• [To do]: Leave the pictures out and print, word for word, the lines below from the one with "The deVere Fund Platform has today added the" through the final line.

BEGIN Data supplied

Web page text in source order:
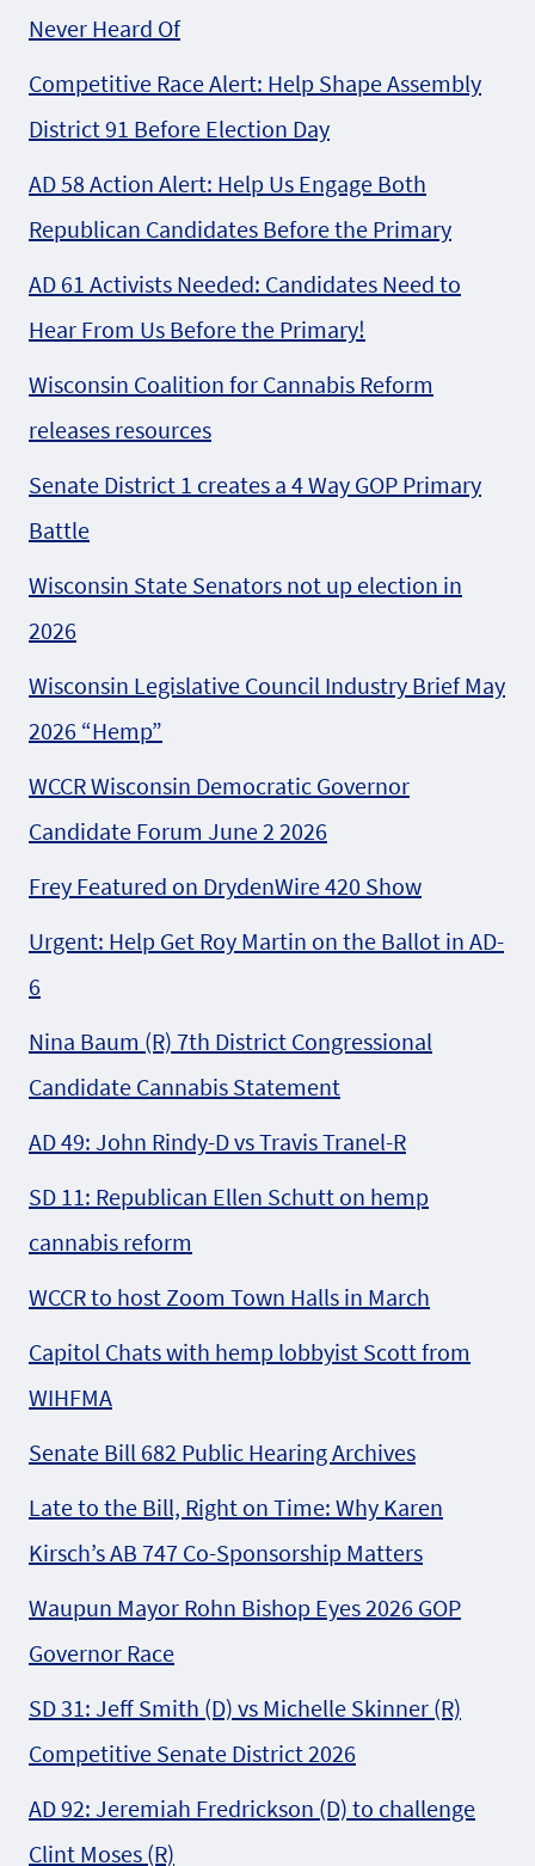
Never Heard Of
Competitive Race Alert: Help Shape Assembly
District 91 Before Election Day
AD 58 Action Alert: Help Us Engage Both
Republican Candidates Before the Primary
AD 61 Activists Needed: Candidates Need to
Hear From Us Before the Primary!
Wisconsin Coalition for Cannabis Reform
releases resources
Senate District 1 creates a 4 Way GOP Primary
Battle
Wisconsin State Senators not up election in
2026
Wisconsin Legislative Council Industry Brief May
2026 “Hemp”
WCCR Wisconsin Democratic Governor
Candidate Forum June 2 2026
Frey Featured on DrydenWire 420 Show
Urgent: Help Get Roy Martin on the Ballot in AD-
6
Nina Baum (R) 7th District Congressional
Candidate Cannabis Statement
AD 49: John Rindy-D vs Travis Tranel-R
SD 11: Republican Ellen Schutt on hemp
cannabis reform
WCCR to host Zoom Town Halls in March
Capitol Chats with hemp lobbyist Scott from
WIHFMA
Senate Bill 682 Public Hearing Archives
Late to the Bill, Right on Time: Why Karen
Kirsch’s AB 747 Co-Sponsorship Matters
Waupun Mayor Rohn Bishop Eyes 2026 GOP
Governor Race
SD 31: Jeff Smith (D) vs Michelle Skinner (R)
Competitive Senate District 2026
AD 92: Jeremiah Fredrickson (D) to challenge
Clint Moses (R)
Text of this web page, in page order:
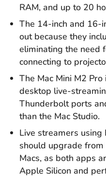
RAM, and up to 20
The 14-inch and 16-
out because they
eliminating the need
connecting to
The Mac Mini M2
desktop live-
Thunderbolt ports
than the Mac Studio.
Live streamers using
should upgrade
Macs, as both apps
Apple Silicon and
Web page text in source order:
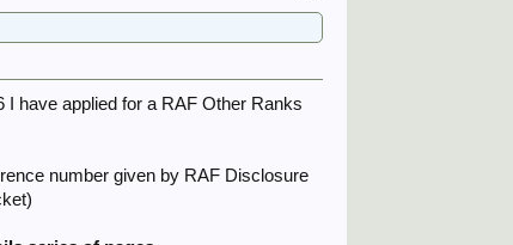
I have applied for a RAF Other Ranks
number given by RAF Disclosure
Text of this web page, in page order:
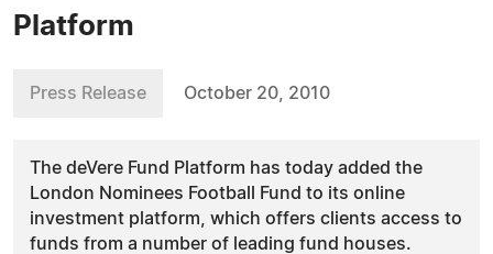
Platform
Press Release October 20, 2010
The deVere Fund Platform has today added the
London Nominees Football Fund to its online
investment platform, which offers clients access to
funds from a number of leading fund houses.
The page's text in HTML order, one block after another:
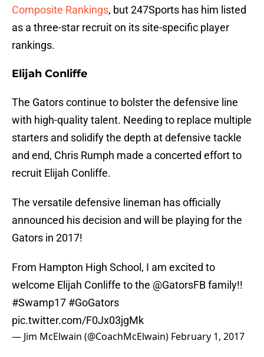
Composite Rankings, but 247Sports has him listed
as a three-star recruit on its site-specific player
rankings.
Elijah Conliffe
The Gators continue to bolster the defensive line
with high-quality talent. Needing to replace multiple
starters and solidify the depth at defensive tackle
and end, Chris Rumph made a concerted effort to
recruit Elijah Conliffe.
The versatile defensive lineman has officially
announced his decision and will be playing for the
Gators in 2017!
From Hampton High School, I am excited to
welcome Elijah Conliffe to the @GatorsFBfamily!!
#Swamp17 #GoGators
pic.twitter.com/F0Jx03jgMk
— Jim McElwain (@CoachMcElwain) February 1, 2017
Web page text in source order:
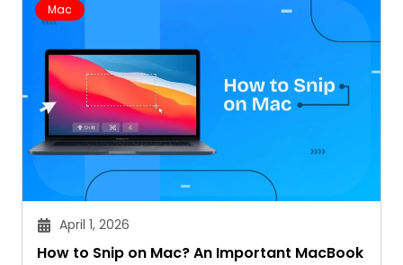
Mac
April 1, 2026
How to Snip on Mac? An Important MacBook
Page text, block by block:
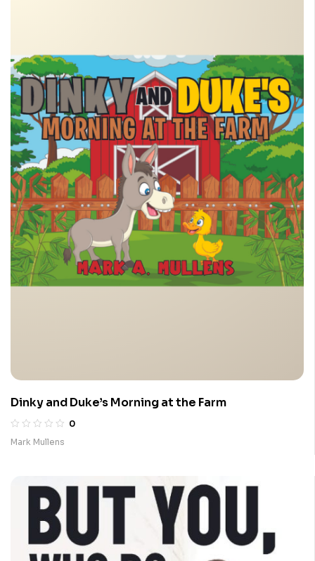
Dinky and Duke’s Morning at the Farm
0
Mark Mullens
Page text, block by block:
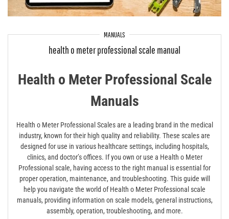
MANUALS
health o meter professional scale manual
Health o Meter Professional Scale
Manuals
Health o Meter Professional Scales are a leading brand in the medical
industry, known for their high quality and reliability. These scales are
designed for use in various healthcare settings, including hospitals,
clinics, and doctor’s offices. If you own or use a Health o Meter
Professional scale, having access to the right manual is essential for
proper operation, maintenance, and troubleshooting. This guide will
help you navigate the world of Health o Meter Professional scale
manuals, providing information on scale models, general instructions,
assembly, operation, troubleshooting, and more.

END Data supplied

• [Response to the exercise]:
The deVere Fund Platform has today added the
London Nominees Football Fund to its online
investment platform, which offers clients access to
funds from a number of leading fund houses.
The page's text in HTML order, one block after another:
Composite Rankings, but 247Sports has him listed
as a three-star recruit on its site-specific player
rankings.
Elijah Conliffe
The Gators continue to bolster the defensive line
with high-quality talent. Needing to replace multiple
starters and solidify the depth at defensive tackle
and end, Chris Rumph made a concerted effort to
recruit Elijah Conliffe.
The versatile defensive lineman has officially
announced his decision and will be playing for the
Gators in 2017!
From Hampton High School, I am excited to
welcome Elijah Conliffe to the @GatorsFBfamily!!
#Swamp17 #GoGators
pic.twitter.com/F0Jx03jgMk
— Jim McElwain (@CoachMcElwain) February 1, 2017
Web page text in source order:
Mac
April 1, 2026
How to Snip on Mac? An Important MacBook
Page text, block by block:
Dinky and Duke’s Morning at the Farm
0
Mark Mullens
Page text, block by block:
MANUALS
health o meter professional scale manual
Health o Meter Professional Scale
Manuals
Health o Meter Professional Scales are a leading brand in the medical
industry, known for their high quality and reliability. These scales are
designed for use in various healthcare settings, including hospitals,
clinics, and doctor’s offices. If you own or use a Health o Meter
Professional scale, having access to the right manual is essential for
proper operation, maintenance, and troubleshooting. This guide will
help you navigate the world of Health o Meter Professional scale
manuals, providing information on scale models, general instructions,
assembly, operation, troubleshooting, and more.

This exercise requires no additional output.